Monday, July 13, 2009

Fuck You, Pay Me!

Oh the wonderful world of employment...

The supervisors at my job, I am convinced, have absolutely no idea what in the world they are doing.

Rule #1 for dealing with Black people:
Don't mess with our damn money!

Obviously, Thing 1 and Thing 2 didn't get the memo. How do you mess up someone's paycheck? Twice?!
Lord, Jesus, give me the strength!

They basically did not pay me for a whole week of pay because of some damn mistake- someone can't count right. How the heck did you make it through four years of college and grad school and not learn how to count? I have bills to pay, life is real, I cannot afford for you to mess up my paycheck. It was the first of the month too...SMH.

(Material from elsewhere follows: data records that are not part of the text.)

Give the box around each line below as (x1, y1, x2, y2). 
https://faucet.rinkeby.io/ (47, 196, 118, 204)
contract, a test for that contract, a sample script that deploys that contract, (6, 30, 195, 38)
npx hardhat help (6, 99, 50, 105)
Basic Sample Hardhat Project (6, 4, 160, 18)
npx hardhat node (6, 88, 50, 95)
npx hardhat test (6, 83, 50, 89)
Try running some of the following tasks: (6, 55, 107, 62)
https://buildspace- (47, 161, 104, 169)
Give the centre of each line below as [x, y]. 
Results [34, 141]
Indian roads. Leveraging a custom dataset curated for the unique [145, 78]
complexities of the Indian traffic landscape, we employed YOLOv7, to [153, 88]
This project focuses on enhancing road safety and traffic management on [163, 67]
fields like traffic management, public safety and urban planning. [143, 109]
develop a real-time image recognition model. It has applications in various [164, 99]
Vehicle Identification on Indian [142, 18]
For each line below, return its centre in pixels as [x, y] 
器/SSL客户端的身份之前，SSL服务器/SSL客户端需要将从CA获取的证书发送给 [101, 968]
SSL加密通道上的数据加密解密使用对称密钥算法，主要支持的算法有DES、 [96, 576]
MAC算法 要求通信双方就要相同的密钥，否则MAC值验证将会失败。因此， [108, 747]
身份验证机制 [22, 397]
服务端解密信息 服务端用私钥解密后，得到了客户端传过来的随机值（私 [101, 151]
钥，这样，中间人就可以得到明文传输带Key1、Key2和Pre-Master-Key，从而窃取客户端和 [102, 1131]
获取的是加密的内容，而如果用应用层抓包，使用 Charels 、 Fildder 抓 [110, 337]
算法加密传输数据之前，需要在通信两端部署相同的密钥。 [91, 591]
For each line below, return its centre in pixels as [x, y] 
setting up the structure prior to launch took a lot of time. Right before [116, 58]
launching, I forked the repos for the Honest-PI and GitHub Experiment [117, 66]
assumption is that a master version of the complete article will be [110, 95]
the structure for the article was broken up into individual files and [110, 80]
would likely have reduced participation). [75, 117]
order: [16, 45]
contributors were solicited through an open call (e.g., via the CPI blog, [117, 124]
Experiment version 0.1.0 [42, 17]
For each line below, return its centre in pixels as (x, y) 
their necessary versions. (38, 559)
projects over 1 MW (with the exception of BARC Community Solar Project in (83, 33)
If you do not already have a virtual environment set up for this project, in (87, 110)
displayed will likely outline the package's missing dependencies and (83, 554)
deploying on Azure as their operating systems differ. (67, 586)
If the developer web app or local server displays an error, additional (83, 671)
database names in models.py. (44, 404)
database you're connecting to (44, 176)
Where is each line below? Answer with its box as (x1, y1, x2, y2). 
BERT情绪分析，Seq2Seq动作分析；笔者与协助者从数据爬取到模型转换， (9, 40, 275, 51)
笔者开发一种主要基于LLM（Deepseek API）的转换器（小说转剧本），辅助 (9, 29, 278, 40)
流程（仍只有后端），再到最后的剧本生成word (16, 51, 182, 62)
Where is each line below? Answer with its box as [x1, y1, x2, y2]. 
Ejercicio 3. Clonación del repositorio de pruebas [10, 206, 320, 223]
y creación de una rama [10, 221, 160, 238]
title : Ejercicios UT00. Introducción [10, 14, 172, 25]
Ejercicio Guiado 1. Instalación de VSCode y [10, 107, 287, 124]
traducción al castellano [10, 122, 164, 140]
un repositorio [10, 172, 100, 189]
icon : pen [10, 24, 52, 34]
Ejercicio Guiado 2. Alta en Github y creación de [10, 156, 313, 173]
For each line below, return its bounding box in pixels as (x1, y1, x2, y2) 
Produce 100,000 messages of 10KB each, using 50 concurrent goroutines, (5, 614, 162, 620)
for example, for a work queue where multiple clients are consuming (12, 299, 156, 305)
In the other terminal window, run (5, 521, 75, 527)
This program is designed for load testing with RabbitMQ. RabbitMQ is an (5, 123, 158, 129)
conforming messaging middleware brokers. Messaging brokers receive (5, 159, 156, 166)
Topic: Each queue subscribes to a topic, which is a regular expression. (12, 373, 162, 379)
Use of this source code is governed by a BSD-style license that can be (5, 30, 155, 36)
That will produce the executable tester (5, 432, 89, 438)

Ok, ok. But people make mistakes. So I kind of forgave them seeing how they corrected the issue and the missing money should be showing up on my next check.

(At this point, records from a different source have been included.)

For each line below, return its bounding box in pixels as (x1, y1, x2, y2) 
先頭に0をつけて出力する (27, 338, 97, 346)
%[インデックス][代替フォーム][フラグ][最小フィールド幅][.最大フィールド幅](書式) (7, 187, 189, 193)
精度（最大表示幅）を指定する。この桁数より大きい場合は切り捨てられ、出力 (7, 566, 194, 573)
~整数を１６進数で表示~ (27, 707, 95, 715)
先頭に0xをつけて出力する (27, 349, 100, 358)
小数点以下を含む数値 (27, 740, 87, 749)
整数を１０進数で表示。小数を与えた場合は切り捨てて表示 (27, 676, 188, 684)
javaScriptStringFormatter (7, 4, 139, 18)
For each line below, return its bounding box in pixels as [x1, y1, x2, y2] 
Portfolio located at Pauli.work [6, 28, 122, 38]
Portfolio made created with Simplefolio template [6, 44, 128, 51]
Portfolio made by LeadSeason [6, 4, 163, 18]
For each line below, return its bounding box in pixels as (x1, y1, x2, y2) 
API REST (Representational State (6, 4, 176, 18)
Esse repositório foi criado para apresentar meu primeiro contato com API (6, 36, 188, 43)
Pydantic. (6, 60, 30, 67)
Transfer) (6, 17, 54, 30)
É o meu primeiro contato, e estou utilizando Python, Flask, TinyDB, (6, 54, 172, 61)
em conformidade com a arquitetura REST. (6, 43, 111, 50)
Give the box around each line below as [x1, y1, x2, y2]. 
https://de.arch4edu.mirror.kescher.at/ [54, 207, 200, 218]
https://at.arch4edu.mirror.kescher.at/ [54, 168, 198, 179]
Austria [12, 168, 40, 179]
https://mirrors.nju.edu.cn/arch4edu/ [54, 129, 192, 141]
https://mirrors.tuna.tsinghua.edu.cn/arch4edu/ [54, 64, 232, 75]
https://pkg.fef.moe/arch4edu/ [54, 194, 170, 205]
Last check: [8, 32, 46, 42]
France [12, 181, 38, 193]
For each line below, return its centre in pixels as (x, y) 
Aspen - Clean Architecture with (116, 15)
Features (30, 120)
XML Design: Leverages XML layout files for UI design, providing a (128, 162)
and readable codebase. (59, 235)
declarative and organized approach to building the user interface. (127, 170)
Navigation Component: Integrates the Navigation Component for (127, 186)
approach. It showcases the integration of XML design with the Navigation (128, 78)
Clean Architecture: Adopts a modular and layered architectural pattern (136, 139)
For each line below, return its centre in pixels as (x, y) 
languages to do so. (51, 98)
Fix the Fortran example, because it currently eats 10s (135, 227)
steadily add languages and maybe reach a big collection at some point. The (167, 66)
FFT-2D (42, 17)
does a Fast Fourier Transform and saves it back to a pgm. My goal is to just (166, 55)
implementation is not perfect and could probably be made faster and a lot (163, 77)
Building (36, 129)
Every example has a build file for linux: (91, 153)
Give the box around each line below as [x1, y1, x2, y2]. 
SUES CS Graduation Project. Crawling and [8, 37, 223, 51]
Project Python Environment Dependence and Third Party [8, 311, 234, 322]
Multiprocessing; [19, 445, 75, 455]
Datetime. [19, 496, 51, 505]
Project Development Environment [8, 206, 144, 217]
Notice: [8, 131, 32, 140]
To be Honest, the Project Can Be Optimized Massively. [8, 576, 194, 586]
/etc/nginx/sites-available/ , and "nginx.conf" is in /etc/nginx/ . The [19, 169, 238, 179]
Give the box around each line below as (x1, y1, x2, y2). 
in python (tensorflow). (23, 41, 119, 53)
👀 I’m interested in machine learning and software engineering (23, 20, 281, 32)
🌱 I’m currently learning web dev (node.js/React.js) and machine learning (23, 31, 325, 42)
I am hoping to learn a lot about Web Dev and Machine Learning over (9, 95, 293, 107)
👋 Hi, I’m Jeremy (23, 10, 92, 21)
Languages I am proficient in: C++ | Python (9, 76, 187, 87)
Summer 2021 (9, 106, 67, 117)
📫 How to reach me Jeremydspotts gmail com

But then! Thing 2 messed up again [Can Thing 1, who is more experienced, please not go on vacation anymore and if he does, can he please teach Thing 2 how to do his job CORRECTLY?] He scheduled me for too many hours last week... This is not slave labor, you did not pay me, I will not be working no damn overtime for you. And then, this week he scheduled me for not enough hours. When I brought this issue to his attention and demanded he give me back my damn shifts so I can work the 40 hours a week I was promised, he replies:
"Sorry for the mistake, unfortunately, we already filled the schedule."
A ha ha ha ha ha. That is the funniest sugar honey ice tea I have ever heard. What do they think this is?
FUCK YOU, PAY ME!

Let's just say I had to get ignorant and you better believe I am working my 40 hours. I think he learned his lesson. Never ever play with Nikki C's money. And if they mess up my next check, you better believe I'm going in that office and I am going to accuse them of thinking they run a slave-operated business. My friend who they did not pay at all (yah see what kind of mess they on?)since summer began did the same thing. She said it scared them s**tless. LMAO.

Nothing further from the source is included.